> WHAT YOU WILL DO
Retype, without changes, every line from the line that contains "Bieber’s immense popularity, tickets" through the final line of the records. Exclude pictures.

Collected data entries:

------------------------

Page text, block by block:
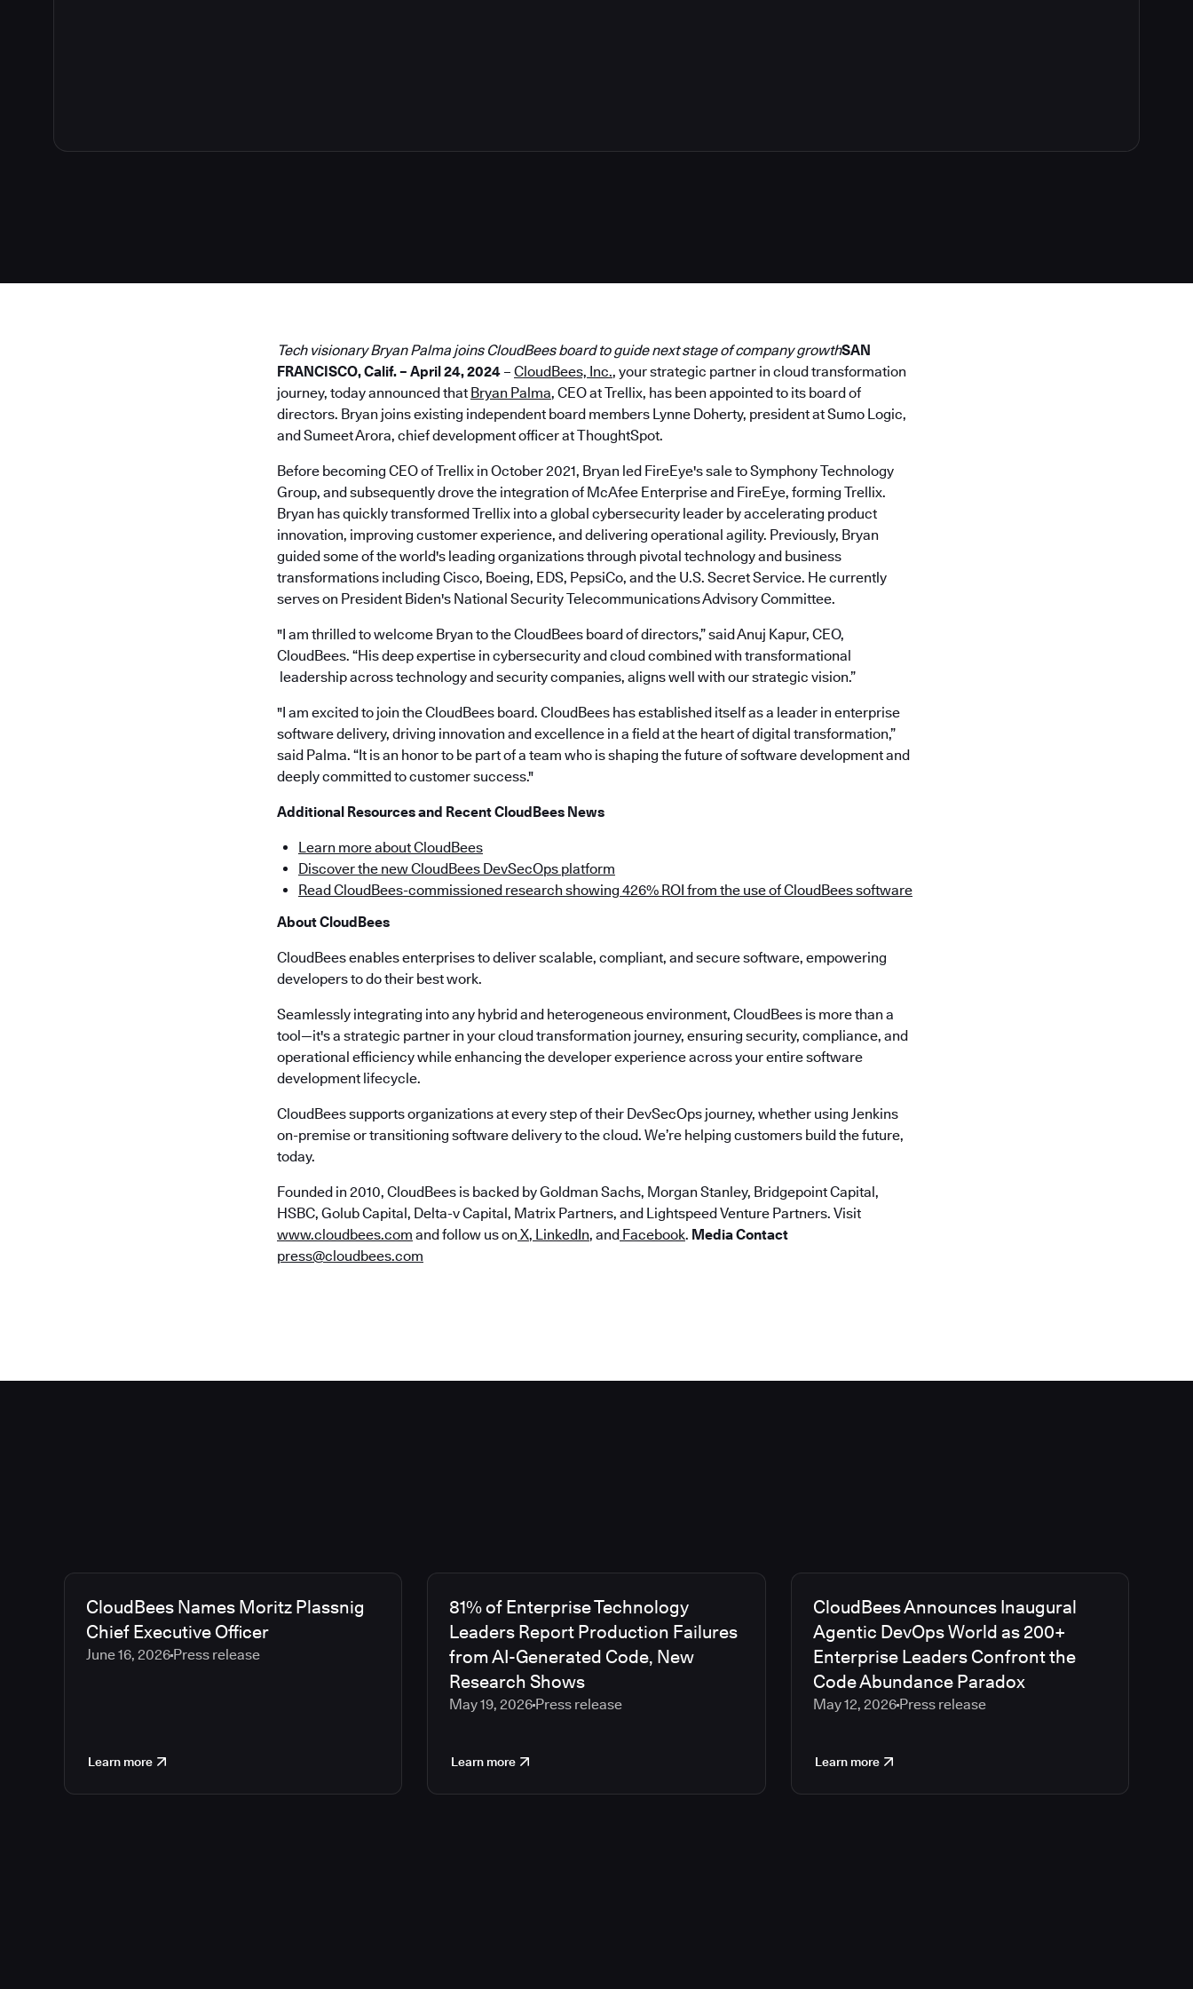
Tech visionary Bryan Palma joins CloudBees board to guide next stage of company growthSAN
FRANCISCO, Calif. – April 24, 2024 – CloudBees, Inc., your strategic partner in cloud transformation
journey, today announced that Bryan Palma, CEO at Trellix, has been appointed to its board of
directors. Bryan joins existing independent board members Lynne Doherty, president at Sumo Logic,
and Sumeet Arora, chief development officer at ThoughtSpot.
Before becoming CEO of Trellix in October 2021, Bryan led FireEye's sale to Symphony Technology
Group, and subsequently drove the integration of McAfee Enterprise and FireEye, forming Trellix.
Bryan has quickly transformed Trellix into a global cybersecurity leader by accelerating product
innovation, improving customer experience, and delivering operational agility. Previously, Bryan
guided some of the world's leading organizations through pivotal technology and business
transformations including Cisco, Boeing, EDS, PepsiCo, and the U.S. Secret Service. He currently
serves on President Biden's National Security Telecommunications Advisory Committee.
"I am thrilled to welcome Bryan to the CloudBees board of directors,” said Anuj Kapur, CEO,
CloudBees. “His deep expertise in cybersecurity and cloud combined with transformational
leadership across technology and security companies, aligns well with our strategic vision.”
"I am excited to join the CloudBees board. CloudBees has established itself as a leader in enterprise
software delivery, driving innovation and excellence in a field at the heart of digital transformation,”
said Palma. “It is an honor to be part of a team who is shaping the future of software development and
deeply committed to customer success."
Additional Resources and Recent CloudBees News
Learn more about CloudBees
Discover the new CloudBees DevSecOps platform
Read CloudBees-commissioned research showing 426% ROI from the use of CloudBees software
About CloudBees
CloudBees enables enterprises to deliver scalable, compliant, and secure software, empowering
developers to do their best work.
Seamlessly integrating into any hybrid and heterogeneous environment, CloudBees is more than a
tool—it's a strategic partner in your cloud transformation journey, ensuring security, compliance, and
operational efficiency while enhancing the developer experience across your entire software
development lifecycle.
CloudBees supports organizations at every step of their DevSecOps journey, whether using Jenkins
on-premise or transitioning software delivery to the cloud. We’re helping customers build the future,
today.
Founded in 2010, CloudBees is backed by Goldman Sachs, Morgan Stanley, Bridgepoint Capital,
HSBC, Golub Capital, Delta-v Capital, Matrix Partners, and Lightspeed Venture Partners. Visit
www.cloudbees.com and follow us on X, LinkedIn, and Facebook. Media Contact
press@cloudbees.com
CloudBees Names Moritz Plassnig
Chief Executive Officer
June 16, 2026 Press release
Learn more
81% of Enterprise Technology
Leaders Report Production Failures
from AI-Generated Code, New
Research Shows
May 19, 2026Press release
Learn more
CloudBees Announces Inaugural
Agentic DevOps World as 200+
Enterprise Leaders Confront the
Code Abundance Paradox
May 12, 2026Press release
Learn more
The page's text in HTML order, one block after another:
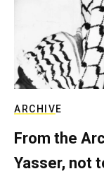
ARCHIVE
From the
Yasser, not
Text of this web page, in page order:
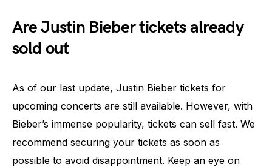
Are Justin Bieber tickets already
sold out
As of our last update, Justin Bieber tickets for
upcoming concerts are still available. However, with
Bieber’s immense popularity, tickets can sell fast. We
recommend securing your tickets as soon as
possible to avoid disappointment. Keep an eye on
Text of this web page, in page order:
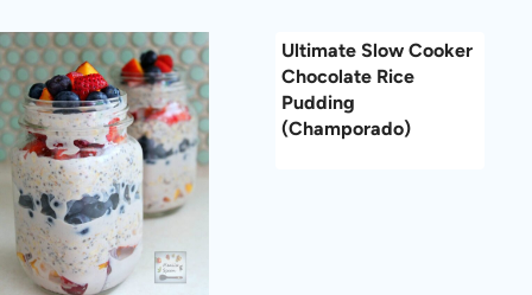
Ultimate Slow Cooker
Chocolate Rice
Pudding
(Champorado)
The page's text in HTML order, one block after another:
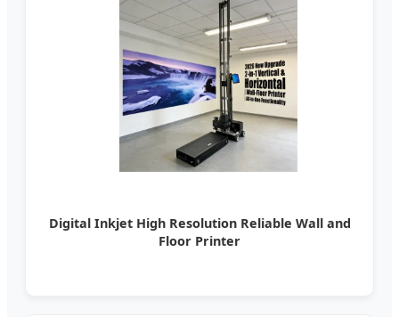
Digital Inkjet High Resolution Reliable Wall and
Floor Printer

------------------------

> EXERCISE OUTPUT
Bieber’s immense popularity, tickets can sell fast. We
recommend securing your tickets as soon as
possible to avoid disappointment. Keep an eye on
Text of this web page, in page order:
Ultimate Slow Cooker
Chocolate Rice
Pudding
(Champorado)
The page's text in HTML order, one block after another:
Digital Inkjet High Resolution Reliable Wall and
Floor Printer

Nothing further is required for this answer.